Top 3 AI Stocks to Invest $1,000 in and Hold for the Long Term

It’s evident that artificial intelligence (AI) is not only a sensation in the stock market but also an extraordinary innovation that will impact the world in numerous ways. As indicated by a PricewaterhouseCoopers (PWC) study, AI could contribute over $15 trillion in economic value to the global economy by 2030.

Finding and retaining the companies propelling AI’s growth could potentially yield significant returns for long-term investors. That’s why I made it my goal to locate them. While future outcomes are uncertain, today’s top contenders seem to be Nvidia (NVDA 4.97%), Alphabet (GOOGL 0.86%) (GOOGL 0.86%), and Super Micro Computer (SMCI -0.66%) as three leading companies to invest in.

Moreover, if you have some extra funds that you don’t need for immediate expenses, you can acquire any of the three stocks for under $1,000, providing you with access to solid long-term opportunities.

Below, I’ll elucidate the investment rationale for each stock.

1. The predominant influence in AI chips

Nvidia was one of the top-performing stocks in 2023, and it rightfully received accolades. The company’s AI chips have become the unrivaled industry leader, capturing a commanding market share as high as 90%. According to Deloitte, the AI chip market could expand to between $110 billion and $400 billion by 2027. This signals tremendous growth for the dominant player, which has achieved “just” $45 billion in companywide sales over the past year.

Even if competitors like AMD erode Nvidia’s market share, Nvidia’s revenue is likely to continue growing for years, unless there is an unforeseen and catastrophic collapse. This growth outlook helps to explain why the stock can continue performing well despite having surged 350% over the past three years.

Analysts project that long-term earnings will grow at a compound annual rate of 42% due to the growth of artificial intelligence, making Nvidia’s current forward P/E of 51 a reasonably attractive price, especially for investors planning to purchase and hold the stock to capitalize on AI’s potential.

2. Alphabet possesses a data gold mine

If computing is one half of the AI coin, data, on which AI models are trained, would be the other. Arguably, no company is better at collecting data than Alphabet, which owns and operates the world’s two most visited websites, Google Search and YouTube. They collectively garnered 280 billion visits in November alone, compared to 18 billion for the third-place website.

Alphabet is capturing every visit to its websites. Every search, click, and video view. It uses this data to sell advertisements, which is how Alphabet generates most of its revenue and profit. It also positions Alphabet as the leading authority to leverage its data with AI to enhance advertising or create and sell its AI products, including ChatGPT competitor Bard.

Investors can confidently hold Alphabet for its advertising business alone, which continues to display impressive growth despite its size. Ad revenue increased by 11% year-over-year in Q4, reaching an impressive $65.5 billion.

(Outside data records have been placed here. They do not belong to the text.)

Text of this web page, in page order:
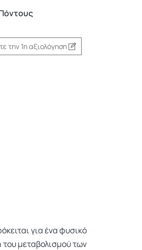
την 1η αξιολόγηση
για ένα φυσικό
του μεταβολισμού των
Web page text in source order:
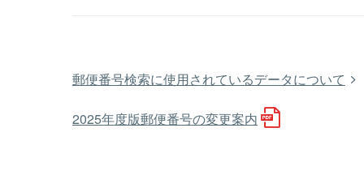
郵便番号検索に使用されているデータについて
2025年度版郵便番号の変更案内
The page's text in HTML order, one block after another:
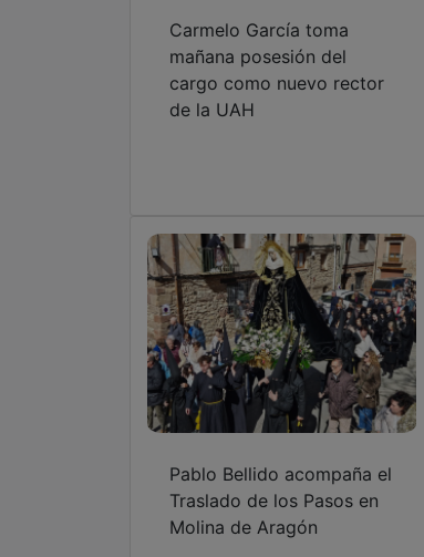
Carmelo García toma
mañana posesión del
cargo como nuevo rector
de la UAH
Pablo Bellido acompaña el
Traslado de los Pasos en
Molina de Aragón
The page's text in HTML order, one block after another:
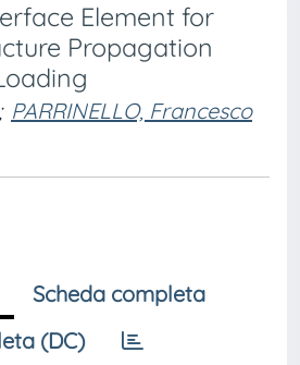
Element for
Propagation
PARRINELLO, Francesco
Scheda completa
(DC)
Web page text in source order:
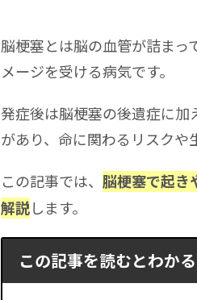
脳梗塞とは脳の血管が詰ま
メージを受ける病気です。
発症後は脳梗塞の後遺症に加
があり、命に関わるリスクや
この記事では、 脳梗塞で起き
解説します。
この記事を読むとわか
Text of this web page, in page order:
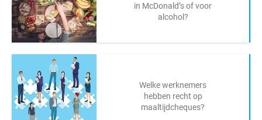
in McDonald’s of voor
alcohol?
Welke werknemers
hebben recht op
maaltijdcheques?
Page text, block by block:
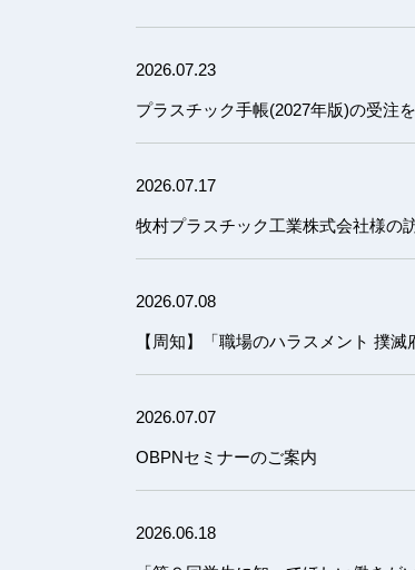
2026.07.23
プラスチック手帳(2027年版)の受注
2026.07.17
牧村プラスチック工業株式会社様の
2026.07.08
【周知】「職場のハラスメント 撲
2026.07.07
OBPNセミナーのご案内
2026.06.18
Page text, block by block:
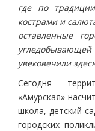
где по
кострами и
оставленные
увековечили
Сегодня
«Амурская»
школа, детский
городских
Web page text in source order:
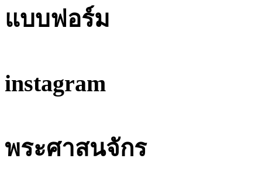
แบบฟอร์ม
instagram
พระศาสนจักร
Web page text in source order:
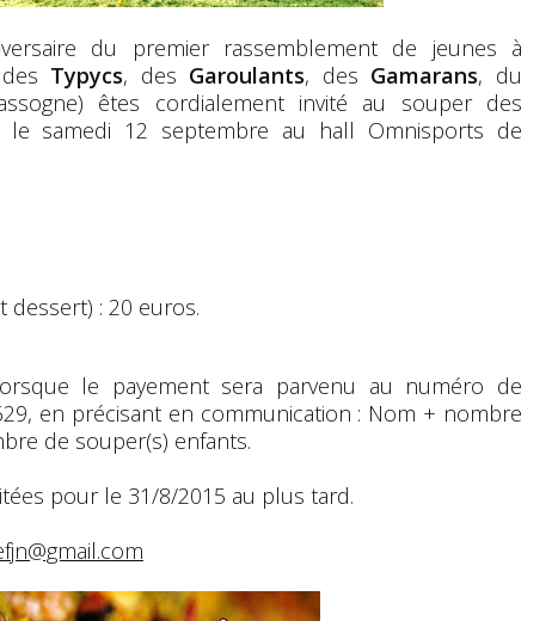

It’s a lucrative revenue source that generates tens of billions of dollars in free cash flow annually for Alphabet. Management’s use of that cash to repurchase shares and boost earnings per share provides the stock with a strong long-term foundation. Additionally, the potential for AI innovation from within Alphabet presents investors with potential upside.

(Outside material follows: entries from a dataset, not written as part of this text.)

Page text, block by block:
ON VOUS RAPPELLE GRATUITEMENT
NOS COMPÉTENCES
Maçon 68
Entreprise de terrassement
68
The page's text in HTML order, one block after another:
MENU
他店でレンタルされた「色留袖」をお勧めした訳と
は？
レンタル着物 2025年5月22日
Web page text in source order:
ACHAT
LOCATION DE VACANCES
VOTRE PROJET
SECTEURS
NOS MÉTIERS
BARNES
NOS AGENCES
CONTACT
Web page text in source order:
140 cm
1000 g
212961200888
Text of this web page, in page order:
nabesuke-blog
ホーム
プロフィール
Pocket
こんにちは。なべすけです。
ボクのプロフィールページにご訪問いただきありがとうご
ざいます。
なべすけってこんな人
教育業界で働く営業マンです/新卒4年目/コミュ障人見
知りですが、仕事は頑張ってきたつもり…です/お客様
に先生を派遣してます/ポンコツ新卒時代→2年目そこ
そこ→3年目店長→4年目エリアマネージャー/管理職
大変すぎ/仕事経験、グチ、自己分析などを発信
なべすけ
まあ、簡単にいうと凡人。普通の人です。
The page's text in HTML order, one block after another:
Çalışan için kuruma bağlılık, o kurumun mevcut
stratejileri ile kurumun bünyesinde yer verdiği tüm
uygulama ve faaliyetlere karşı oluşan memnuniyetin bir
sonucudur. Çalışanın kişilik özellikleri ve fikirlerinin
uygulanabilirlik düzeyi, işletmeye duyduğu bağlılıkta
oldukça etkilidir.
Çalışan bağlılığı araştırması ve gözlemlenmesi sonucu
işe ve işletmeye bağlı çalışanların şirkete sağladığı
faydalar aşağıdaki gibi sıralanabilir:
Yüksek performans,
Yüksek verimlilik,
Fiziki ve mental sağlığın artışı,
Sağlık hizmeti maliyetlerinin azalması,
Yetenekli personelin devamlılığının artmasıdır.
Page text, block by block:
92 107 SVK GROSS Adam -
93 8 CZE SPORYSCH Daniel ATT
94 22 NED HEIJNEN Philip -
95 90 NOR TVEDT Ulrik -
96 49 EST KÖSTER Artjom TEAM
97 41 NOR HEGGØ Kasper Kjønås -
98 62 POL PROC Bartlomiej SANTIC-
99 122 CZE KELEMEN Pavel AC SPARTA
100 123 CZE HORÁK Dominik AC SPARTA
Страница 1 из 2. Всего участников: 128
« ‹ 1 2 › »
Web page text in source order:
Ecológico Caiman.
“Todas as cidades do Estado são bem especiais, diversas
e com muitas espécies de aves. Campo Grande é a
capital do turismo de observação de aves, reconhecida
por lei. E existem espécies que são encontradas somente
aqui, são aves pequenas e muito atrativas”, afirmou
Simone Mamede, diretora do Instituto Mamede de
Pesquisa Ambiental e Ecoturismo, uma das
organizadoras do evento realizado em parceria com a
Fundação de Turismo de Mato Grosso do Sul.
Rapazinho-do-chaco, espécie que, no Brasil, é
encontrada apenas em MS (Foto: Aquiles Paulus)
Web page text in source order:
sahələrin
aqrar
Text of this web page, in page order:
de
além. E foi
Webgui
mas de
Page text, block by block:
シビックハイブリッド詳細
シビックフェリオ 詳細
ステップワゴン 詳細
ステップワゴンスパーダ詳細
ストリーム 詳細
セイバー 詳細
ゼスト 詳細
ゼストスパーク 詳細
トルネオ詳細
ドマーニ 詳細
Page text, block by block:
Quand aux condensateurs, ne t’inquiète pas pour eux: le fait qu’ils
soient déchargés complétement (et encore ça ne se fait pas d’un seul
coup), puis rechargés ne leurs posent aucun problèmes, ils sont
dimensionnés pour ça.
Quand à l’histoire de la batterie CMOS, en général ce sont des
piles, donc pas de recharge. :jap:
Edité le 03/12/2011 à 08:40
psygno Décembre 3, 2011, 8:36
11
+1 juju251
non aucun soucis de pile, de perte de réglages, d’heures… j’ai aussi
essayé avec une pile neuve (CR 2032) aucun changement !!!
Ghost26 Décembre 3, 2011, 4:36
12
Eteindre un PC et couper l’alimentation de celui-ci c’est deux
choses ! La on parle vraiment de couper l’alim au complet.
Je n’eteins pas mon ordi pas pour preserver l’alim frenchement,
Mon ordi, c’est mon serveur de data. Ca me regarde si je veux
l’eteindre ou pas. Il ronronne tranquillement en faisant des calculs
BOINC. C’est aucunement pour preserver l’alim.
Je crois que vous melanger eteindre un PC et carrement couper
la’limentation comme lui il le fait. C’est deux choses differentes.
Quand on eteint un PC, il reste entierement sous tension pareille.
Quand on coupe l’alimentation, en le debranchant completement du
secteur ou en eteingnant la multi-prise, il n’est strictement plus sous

3. A fundamental ally for businesses investing in AI

Perhaps not as well-known as the aforementioned companies, but do not underestimate Super Micro Computer. The company constructs modular server systems for corporations. Designing a computer system for AI or other high-tech applications is not as simple as picking it out at the store and following the instructions. Most companies do not want to (or know how to) build their systems. Super Micro Computer’s exclusive hardware and expertise offer its customers a solution.

Super Micro Computer benefits from a positive reputation in the tech industry; it has been operating since the early 1990s when corporate computing began gaining momentum. Furthermore, AI has recently propelled Super Micro Computer’s growth to new heights. Its Q2 revenue for fiscal year 2024 surged by 103% year-over-year to $3.66 billion. Its 73% growth over Q1 revenue indicates that AI’s impact on its business may still be in the early stages. Companies are turning to Super Micro Computer to swiftly and efficiently get AI systems up and running.

The company’s clear AI momentum prompted a significant leap in the stock price after its Q2 earnings, but the stock could still have room to grow over the long term. The market is valuing the stock at 27 times forward earnings, and analysts project a 25% long-term earnings growth (estimates may be revised upwards after such a strong Q2). That represents a PEG ratio of just over 1, suggesting that the stock is undervalued given its anticipated growth. Of course, nothing is guaranteed. Nevertheless, it seems that Super Micro Computer’s reputation is securing AI-related business, indicating favorable returns on investment in the future if AI continues to deliver on its potential.

Suzanne Frey, an executive at Alphabet, is a member of The Motley Fool’s board of directors. Justin Pope has no position in any of the stocks mentioned. The Motley Fool has positions in and recommends Advanced Micro Devices, Alphabet, and Nvidia. The Motley Fool recommends Super Micro Computer. The Motley Fool has a disclosure policy.